Please retype the records below exactly, from the first line through the line containing "Description: This script fine-tunes", and leave out any pictures.

______________________________

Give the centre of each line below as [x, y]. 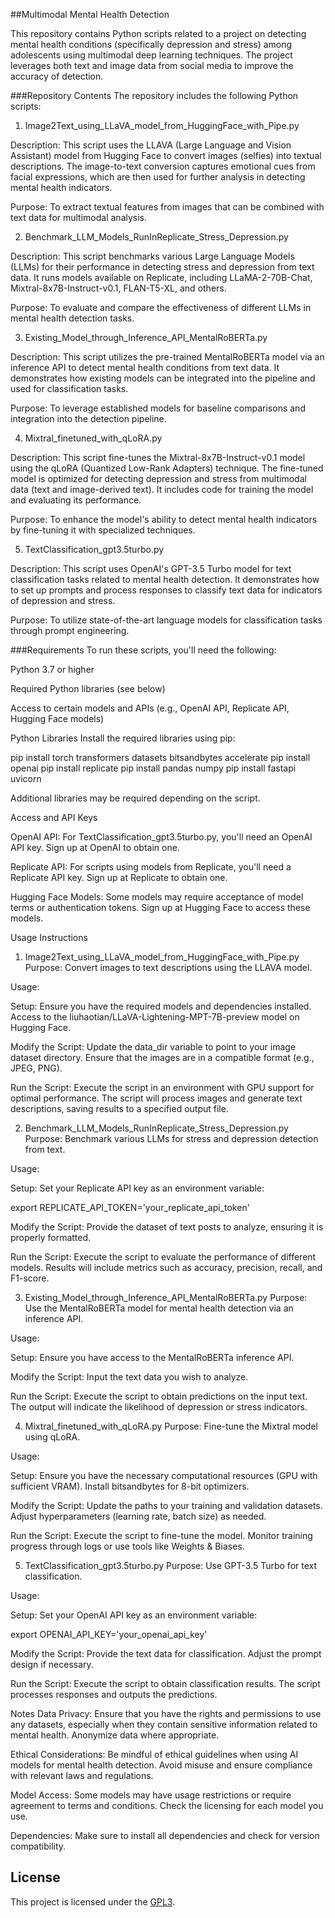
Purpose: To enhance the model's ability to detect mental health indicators [164, 519]
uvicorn [26, 778]
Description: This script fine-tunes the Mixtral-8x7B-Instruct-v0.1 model [158, 457]
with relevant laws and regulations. [82, 1775]
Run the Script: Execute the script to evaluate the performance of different [163, 1257]
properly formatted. [51, 1237]
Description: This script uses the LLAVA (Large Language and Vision [151, 145]
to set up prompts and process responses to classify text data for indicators [166, 590]
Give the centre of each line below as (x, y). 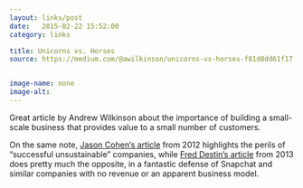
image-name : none (42, 84)
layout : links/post (46, 18)
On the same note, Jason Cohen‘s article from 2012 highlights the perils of (147, 145)
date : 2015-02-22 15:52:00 (64, 26)
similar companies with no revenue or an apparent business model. (134, 174)
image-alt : (30, 92)
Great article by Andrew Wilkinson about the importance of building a (138, 117)
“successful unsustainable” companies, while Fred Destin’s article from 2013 (151, 154)
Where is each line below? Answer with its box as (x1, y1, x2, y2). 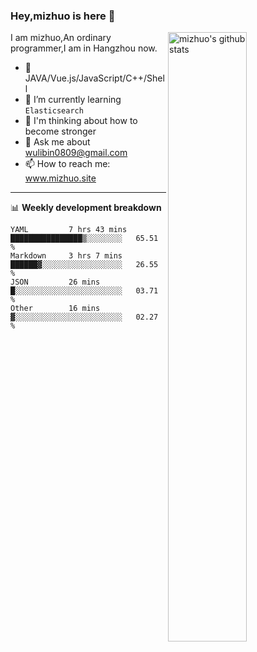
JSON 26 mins (10, 277, 101, 288)
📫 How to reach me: (24, 158, 111, 170)
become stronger (24, 125, 97, 138)
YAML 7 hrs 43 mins (10, 225, 128, 235)
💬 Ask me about (24, 136, 91, 148)
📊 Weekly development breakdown (10, 202, 162, 214)
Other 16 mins (10, 304, 101, 314)
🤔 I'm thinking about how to (24, 115, 138, 127)
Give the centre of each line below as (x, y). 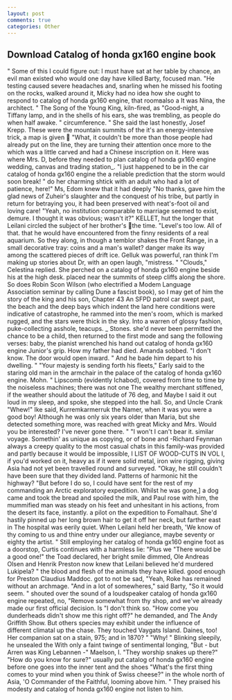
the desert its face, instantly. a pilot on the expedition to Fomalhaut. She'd (112, 512)
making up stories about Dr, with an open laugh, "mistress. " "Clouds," (107, 262)
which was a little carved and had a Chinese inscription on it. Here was (108, 152)
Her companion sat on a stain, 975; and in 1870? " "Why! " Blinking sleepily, (114, 638)
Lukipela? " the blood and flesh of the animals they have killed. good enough (116, 571)
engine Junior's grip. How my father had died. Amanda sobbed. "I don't (109, 351)
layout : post (26, 14)
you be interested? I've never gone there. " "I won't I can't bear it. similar (111, 432)
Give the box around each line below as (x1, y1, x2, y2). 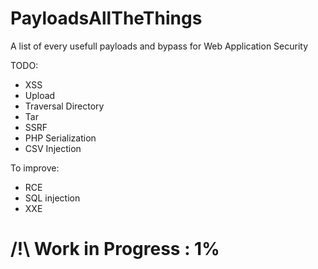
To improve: (10, 162, 60, 174)
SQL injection (24, 192, 81, 204)
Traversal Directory (24, 100, 105, 112)
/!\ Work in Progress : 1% (10, 238, 220, 261)
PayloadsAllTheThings (10, 7, 203, 30)
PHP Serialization (24, 132, 97, 144)
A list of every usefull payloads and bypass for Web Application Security (10, 40, 309, 52)
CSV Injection (24, 142, 82, 154)
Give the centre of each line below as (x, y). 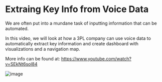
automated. (17, 28)
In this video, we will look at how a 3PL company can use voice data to (78, 38)
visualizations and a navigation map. (43, 49)
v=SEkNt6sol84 (21, 64)
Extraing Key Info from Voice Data (77, 9)
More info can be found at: (33, 58)
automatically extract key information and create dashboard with (72, 43)
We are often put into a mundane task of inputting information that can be (81, 23)
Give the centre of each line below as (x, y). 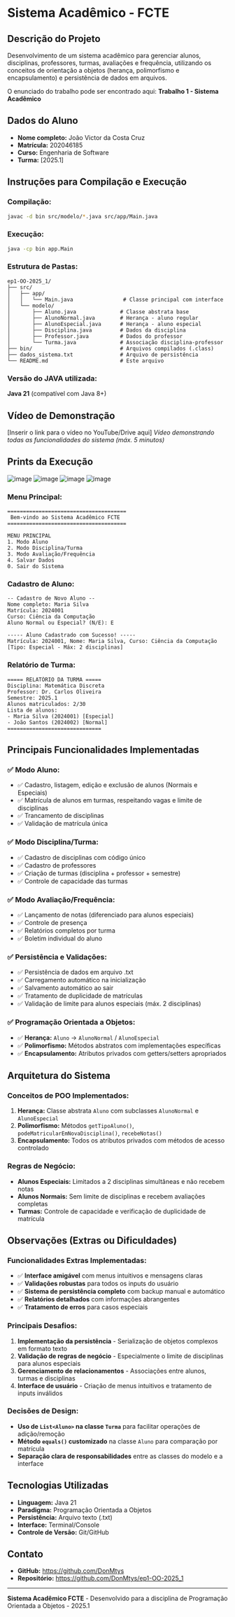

______________________________

ANSWER SECTION
Give the centre of each line below as [x, y]. 
Purpose: To enhance the model's ability to detect mental health indicators [164, 519]
uvicorn [26, 778]
Description: This script fine-tunes the Mixtral-8x7B-Instruct-v0.1 model [158, 457]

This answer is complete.